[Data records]

_ _ _ _

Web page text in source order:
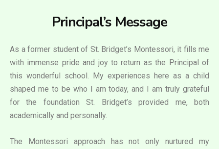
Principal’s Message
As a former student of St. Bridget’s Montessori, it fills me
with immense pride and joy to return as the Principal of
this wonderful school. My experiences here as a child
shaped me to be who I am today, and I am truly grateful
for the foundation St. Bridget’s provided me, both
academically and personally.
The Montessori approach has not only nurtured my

_ _ _ _

## Work order
The response should be the lines from the one containing "this wonderful school." through the last line of the data, set down exactly and with no other line.

## Result of this task
this wonderful school. My experiences here as a child
shaped me to be who I am today, and I am truly grateful
for the foundation St. Bridget’s provided me, both
academically and personally.
The Montessori approach has not only nurtured my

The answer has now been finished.